Page MenuHomeSoftware Heritage

shared pg_service configuration on all hosts
Open, NormalPublic

Description

We spend a lot of time fiddling individually with pg_service/pgpass files. We have good doc about it, but automation is better than doc. Can we please deploy /etc/postgres/**/pg_service.conf (and the matching pgpass) files everywhere via puppet, standardizing database names listed on the wiki for everyone: https://intranet.softwareheritage.org/wiki/Databases ?

(this would supersede T1234, which was just a tiny teeny instance of this request)

Event Timeline

zack triaged this task as Normal priority.Wed, Jan 6, 1:39 PM
zack created this task.
zack updated the task description. (Show Details)
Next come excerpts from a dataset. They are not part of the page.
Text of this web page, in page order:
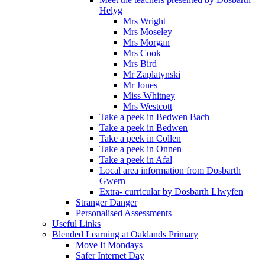
Helyg
Mrs Wright
Mrs Moseley
Mrs Morgan
Mrs Cook
Mrs Bird
Mr Zaplatynski
Mr Jones
Miss Whitney
Mrs Westcott
Take a peek in Bedwen Bach
Take a peek in Bedwen
Take a peek in Collen
Take a peek in Onnen
Take a peek in Afal
Local area information from Dosbarth
Gwern
Extra- curricular by Dosbarth Llwyfen
Stranger Danger
Personalised Assessments
Useful Links
Blended Learning at Oaklands Primary
Move It Mondays
Safer Internet Day
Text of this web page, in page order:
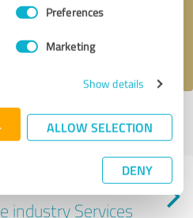
Preferences
Marketing
Show details
ALLOW SELECTION
DENY
message
| Last update: 01/30/2024|Report
with other service
industry Services
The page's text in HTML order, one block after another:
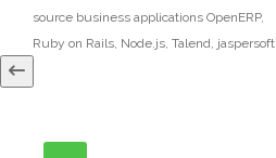
source business applications OpenERP,
Ruby on Rails, Node.js, Talend, jaspersoft
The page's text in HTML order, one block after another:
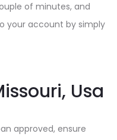
of minutes, and
your account by simply
Usa
approved, ensure
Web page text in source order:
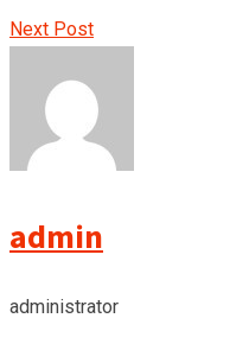
Next Post
admin
administrator
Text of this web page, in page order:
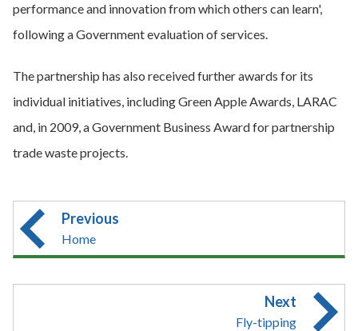
performance and innovation from which others can learn',
following a Government evaluation of services.
The partnership has also received further awards for its
individual initiatives, including Green Apple Awards, LARAC
and, in 2009, a Government Business Award for partnership
trade waste projects.
Previous
Home
Next
Fly-tipping
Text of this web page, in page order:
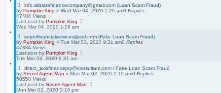
info.allstatefinancecompany@gmail.com (Loan Scam Fraud)
by Pumpkin King » Wed Mar 04, 2020 1:26 am0 Replies
47404 Views
Last post by Pumpkin King
Wed Mar 04, 2020 1:26 am
superfinancialservices@aol.com (Fake Loan Scam Fraud)
by Pumpkin King » Tue Mar 03, 2020 9:31 am0 Replies
47384 Views
Last post by Pumpkin King
Tue Mar 03, 2020 9:31 am
direct_axisfinancepty@consultant.com / Fake Loan Scam Fraud
by Secret Agent Man » Mon Mar 02, 2020 2:10 pm0 Replies
50558 Views
Last post by Secret Agent Man
Mon Mar 02, 2020 2:10 pm
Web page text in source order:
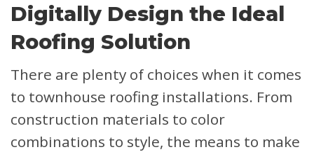
Digitally Design the Ideal
Roofing Solution
There are plenty of choices when it comes
to townhouse roofing installations. From
construction materials to color
combinations to style, the means to make
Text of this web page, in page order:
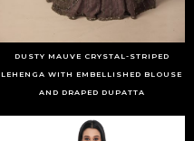
DUSTY MAUVE CRYSTAL-STRIPED
LEHENGA WITH EMBELLISHED BLOUSE
AND DRAPED DUPATTA
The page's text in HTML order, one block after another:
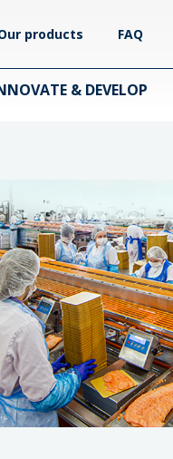
products FAQ
& DEVELOP
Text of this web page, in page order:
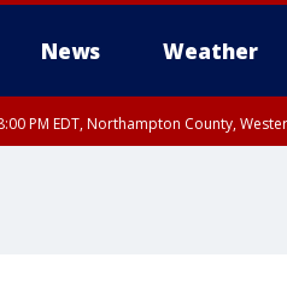
News Weather
PM EDT, Northampton County,
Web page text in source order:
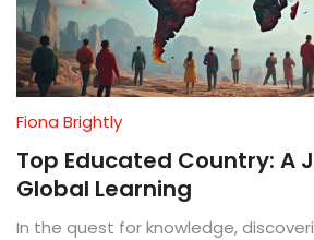
Fiona Brightly
Top Educated Country: A
Global Learning
In the quest for knowledge,
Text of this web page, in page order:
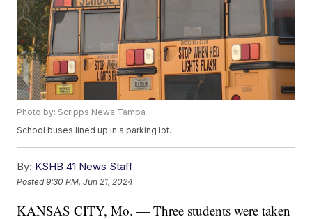
Photo by: Scripps News Tampa
School buses lined up in a parking lot.
By: KSHB 41 News Staff
Posted9:30 PM, Jun 21, 2024
KANSAS CITY, Mo. — Three students were taken
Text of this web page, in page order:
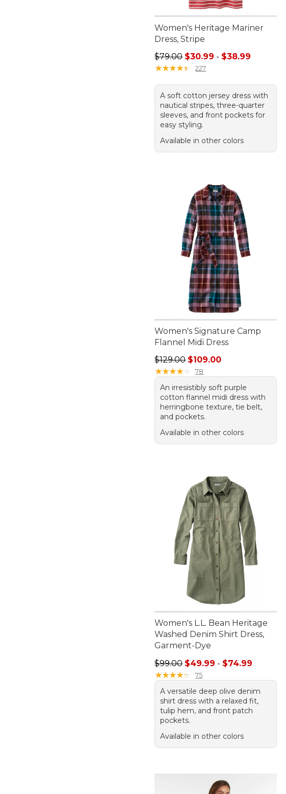
Women's Heritage Mariner
Dress, Stripe
Sale price range from: $30.99
$79.00 $30.99 - $38.99
★★★★★
★★★★★ 227
A soft cotton jersey dress with
nautical stripes, three-quarter
sleeves, and front pockets for
easy styling.
Available in other colors
Women's Signature Camp
Flannel Midi Dress
Regular price: $129.00, sale
$129.00 $109.00
★★★★★
★★★★★ 78
An irresistibly soft purple
cotton flannel midi dress with
herringbone texture, tie belt,
and pockets.
Available in other colors
Women's L.L. Bean Heritage
Washed Denim Shirt Dress,
Garment-Dye
Sale price range from: $49.99 to:
$99.00 $49.99 - $74.99
★★★★★
★★★★★ 75
A versatile deep olive denim
shirt dress with a relaxed fit,
tulip hem, and front patch
pockets.
Available in other colors
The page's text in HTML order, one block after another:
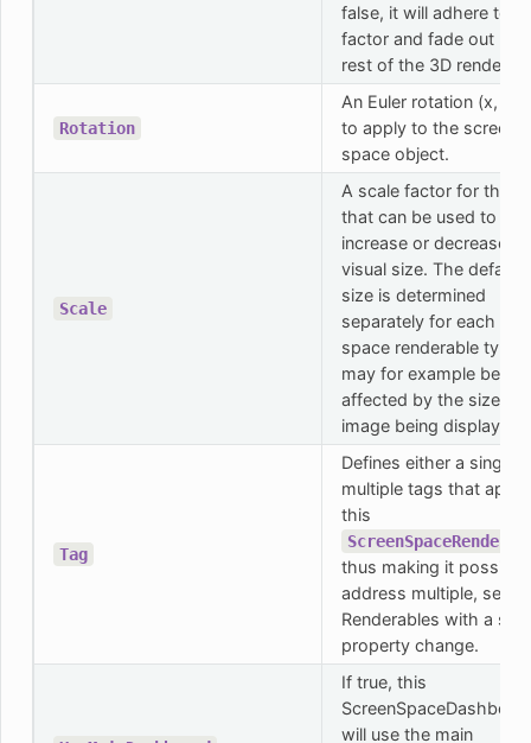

After checking the postgresql docs for pg_service.conf (https://www.postgresql.org/docs/13/libpq-pgservice.html) and the allowed settings there (https://www.postgresql.org/docs/13/libpq-connect.html#LIBPQ-PARAMKEYWORDS), as well as checking the behavior of libpq on debian systems, I think we can improve and generalize what was shipped with T1234 by:

  • replacing the .pg_service.conf files shipped in (select) user directories by a system-wide /etc/postgresql-common/pg_service.conf
  • hardcode user=guest / password=guest in the system-wide file for all service entries (users will be able to override the user setting in their own connection string if needed)
  • drop the management of .pgpass files completely

Once that's done I think we can enable this on all hosts without ill effects.

zack renamed this task from shared pg_service configuration of all hosts to shared pg_service configuration on all hosts.Wed, Jan 6, 2:11 PM

If we make sure that "trust" authentication for the guest user is properly configured for all database hosts (in pg_hba.conf), we can even avoid the password entry in pg_service.conf.

This allows overriding the default service entry for different credentials using psql 'service=swh-storage user=xxx' (which would prompt for a password / use the user's .pgpass file). If we set password in the service file, we would need users to do psql 'service=swh-storage user=xxx password=', which looks a bit silly.